Doyumsuzluk yüzünden şükredemez, halden anlamaz, kanaat edemez olduk.
Kıskançlıkla moralleri bozmaya çalışanlar; lâf sokuşturuverirler bütün konuşmalara…
Peki, biz ne yapıyoruz?
Bazen tepkisiz kalıyor, tepki verdiğimiz zamanda karşımızda söz anlayan bir zevat olmadığı için, kendi söylediklerimiz ve yaptıklarımızla baş başa kalıyoruz.
Bunları yapanlar da yaptıklarının yanına kar kaldığını düşünerek; aynı teranelerle, her şeye maydanoz olmaya çalışıyor ve kendilerini de nimetten sayıyorlar. Yalnız unutmasınlar ki başkalarıyla uğraşan zibidilerle, günü gelir onlarla da uğraşanlar olacaktır.
***
Kalpten bir şeyler çıkıyor,
Ağız hep başka söylüyor,
Urba giydim bol geliyor,
Ama hep kemer sıkıyor.
***
Hayat devam ederken, elbette ölümler olacak; ama olağan seyrinde.
Ancak böyle pis pisine değil!
Öyle ki artık, acı, korku, endişe, kaygı, şüphe ve bilinmezlik artık yaşam biçimimiz haline geldi.
Diğer yandan sosyal medya da aşırı bilgi kirliliği var.
Görsel medya da dökülen timsah gözyaşları, vur patlasın, çal oynasın havaları…
“Artık can güvenliğimiz kalmadı!” korku ve endişesi oluştu insanlarda.

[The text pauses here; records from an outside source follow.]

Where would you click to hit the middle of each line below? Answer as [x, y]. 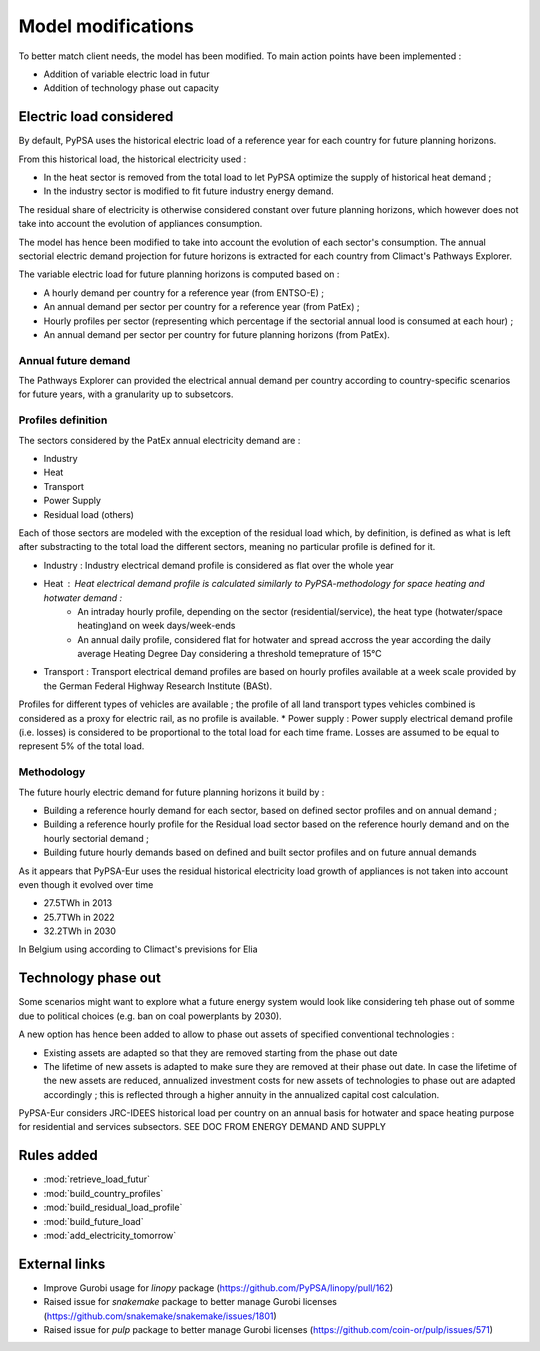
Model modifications [106, 26]
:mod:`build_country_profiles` [103, 1193]
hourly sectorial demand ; [96, 838]
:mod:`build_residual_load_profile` [113, 1207]
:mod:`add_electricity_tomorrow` [110, 1235]
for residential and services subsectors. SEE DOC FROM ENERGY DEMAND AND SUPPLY [202, 1127]
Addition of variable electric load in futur [126, 74]
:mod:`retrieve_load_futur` [96, 1179]
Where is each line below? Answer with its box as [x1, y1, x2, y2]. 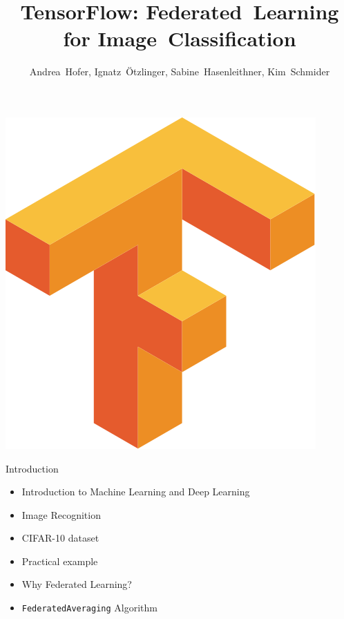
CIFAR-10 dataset [21, 531, 99, 545]
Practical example [21, 553, 98, 568]
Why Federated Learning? [21, 577, 132, 591]
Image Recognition [21, 507, 101, 522]
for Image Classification [63, 24, 296, 53]
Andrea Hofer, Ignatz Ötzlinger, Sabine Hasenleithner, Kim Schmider [29, 64, 330, 79]
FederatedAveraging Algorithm [21, 600, 157, 615]
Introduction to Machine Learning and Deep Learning [21, 484, 250, 499]
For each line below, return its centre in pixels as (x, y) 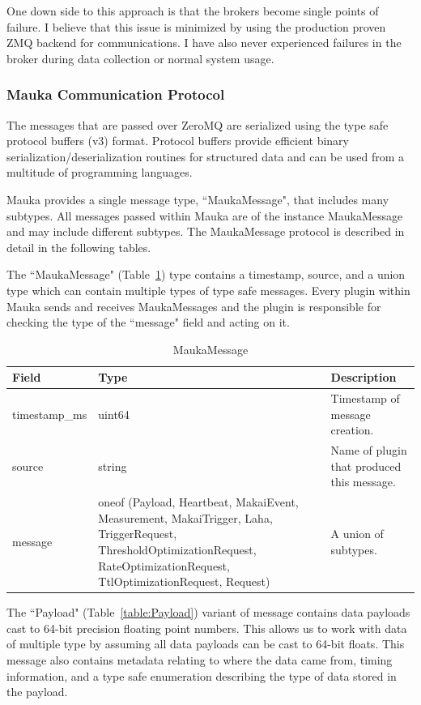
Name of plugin (369, 450)
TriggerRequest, (138, 534)
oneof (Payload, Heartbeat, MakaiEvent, (198, 502)
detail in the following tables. (79, 247)
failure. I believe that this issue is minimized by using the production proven (196, 26)
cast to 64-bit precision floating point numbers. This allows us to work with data (207, 628)
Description (364, 377)
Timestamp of (365, 398)
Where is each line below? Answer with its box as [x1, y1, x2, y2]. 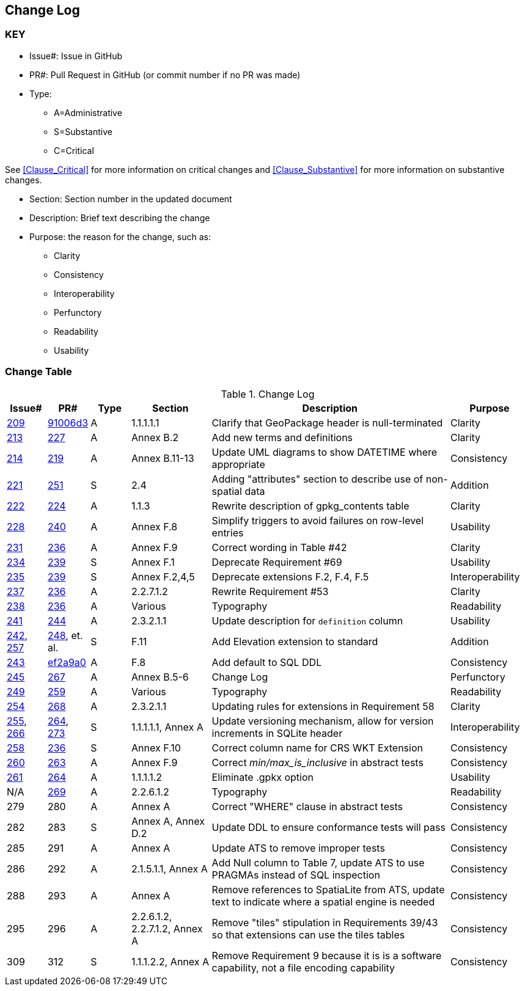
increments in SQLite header [211, 726, 343, 739]
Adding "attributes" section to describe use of [211, 472, 424, 485]
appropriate [211, 458, 265, 470]
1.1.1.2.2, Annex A [131, 955, 210, 968]
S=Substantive [54, 126, 112, 137]
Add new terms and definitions [211, 431, 353, 444]
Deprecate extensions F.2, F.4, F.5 [211, 570, 369, 583]
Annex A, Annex [131, 814, 205, 827]
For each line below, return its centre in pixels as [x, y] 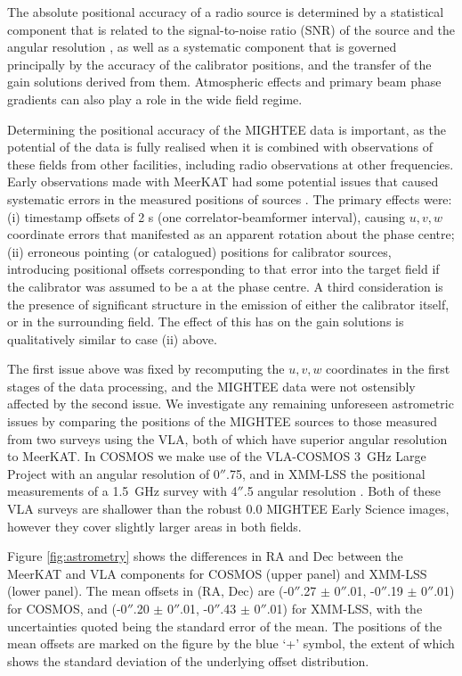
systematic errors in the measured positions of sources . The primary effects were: [230, 198]
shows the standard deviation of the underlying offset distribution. [188, 660]
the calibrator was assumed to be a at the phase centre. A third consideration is [225, 286]
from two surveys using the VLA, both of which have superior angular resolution [227, 438]
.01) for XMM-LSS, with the [344, 608]
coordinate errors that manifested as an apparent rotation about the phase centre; [231, 234]
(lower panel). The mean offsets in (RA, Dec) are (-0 [151, 591]
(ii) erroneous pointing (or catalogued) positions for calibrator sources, [199, 251]
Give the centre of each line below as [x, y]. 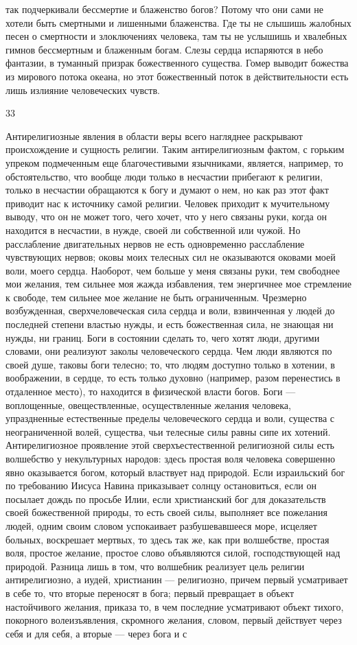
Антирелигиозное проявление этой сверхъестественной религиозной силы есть [170, 445]
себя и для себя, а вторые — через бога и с [96, 633]
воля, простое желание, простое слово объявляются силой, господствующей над [173, 553]
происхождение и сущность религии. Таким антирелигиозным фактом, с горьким [175, 149]
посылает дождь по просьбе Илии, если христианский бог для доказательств [166, 499]
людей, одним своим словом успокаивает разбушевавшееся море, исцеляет [161, 525]
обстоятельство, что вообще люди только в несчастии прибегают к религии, [164, 176]
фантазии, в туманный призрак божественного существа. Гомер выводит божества [177, 63]
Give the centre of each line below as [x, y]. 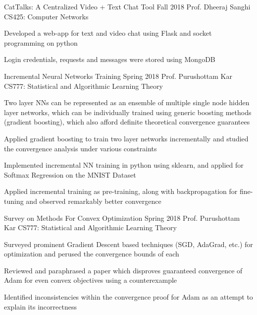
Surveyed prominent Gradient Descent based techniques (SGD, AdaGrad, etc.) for [128, 244]
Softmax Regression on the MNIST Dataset [70, 174]
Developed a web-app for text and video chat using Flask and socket [108, 33]
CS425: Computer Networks [46, 16]
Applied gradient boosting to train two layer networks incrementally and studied [126, 138]
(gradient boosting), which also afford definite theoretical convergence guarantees [127, 122]
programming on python [41, 42]
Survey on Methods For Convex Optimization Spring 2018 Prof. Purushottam [122, 218]

Kalabalık ortamlara girilmemeye başlandı.
Felaket tellallığı yapıyoruz.
Cehennem zebanileri aramızda dolaşıyor.
Tamam, ama nereye kadar?
Bu kaos ne zaman bitecek, bu yangın, bu ateş ne zaman sönecek?
***
Kimse kimseyi düzeltmeye kalkıyor, ama her seferinde daha beter yamuk hale geliyor.
Yok mu bunun başka bir yolu!
***
Hangi yana dönsem, nefis ve gurur,
Hangi cana baksam, bedene ağır,
Feryat figan etme duyulmaz sesin,
Olan bitene dünya kör ve sağır,
***
Kazan, kazan ilkesine göre, prensipler ve gerçekler göz ardı edilerek, mevcut duruma farklı anlamlar yüklenerek, senaryolar üretmek; kâr yerine zarar getirdiğinin farkında olmak gerekir.
O yüzden önyargılar ve art niyetler bir kenara bırakılarak, gerçekler etrafında toplanarak, bir olmak, iri olmak ve diri olmak elzem olmalıdır.
***
Yaşınız, başınız, mevkiiniz, makamınız ne olursa olsun, eğer bir toplu taşıma aracında yolculuk yapıyorsanız ve birilerine yer vermeniz gerektiğine inandığınızda; bir saniye bile düşünmeden gereğini yerine getiriniz.
***
Bombalar patlarken,
İnsanlar ölürken,
Ocaklar sönerken,
Her dilde ağıtlar yakılırken,
Yüreğimiz yandı mı?
Kalbiniz sıkıştı mı?
İçimizde bir kıpırdanış oldu mu?
Akıl tutulması yaşadınız mı?
Çocuklar ölürken, biz-siz çocuklarımıza bihakkın sarılabildik mi?
“Aman bana ne, nasıl olsa benden uzakta” diyerek görmezden, bilmezden, duymazlıktan geldik mi?
“Vicdanı olan, insanlıktan nasibini alan hiç kimse, duyarsız ve ilgisiz kalamaz!” diye düşünüyorum.
Kadın, erkek, yaşlı, genç, çocuk, hiç fark etmez.
Görsel medyada anlatılan, gösterilen savaş sahnelerinden en çok da çocuklar etkileniyor.
İnanır mısınız, çoğu zaman küçük çocuklarımıza olan biteni anlatmakta aciz kalıyoruz.
Bu mübarek gün ve gecede vekilimiz sensin ya Rab!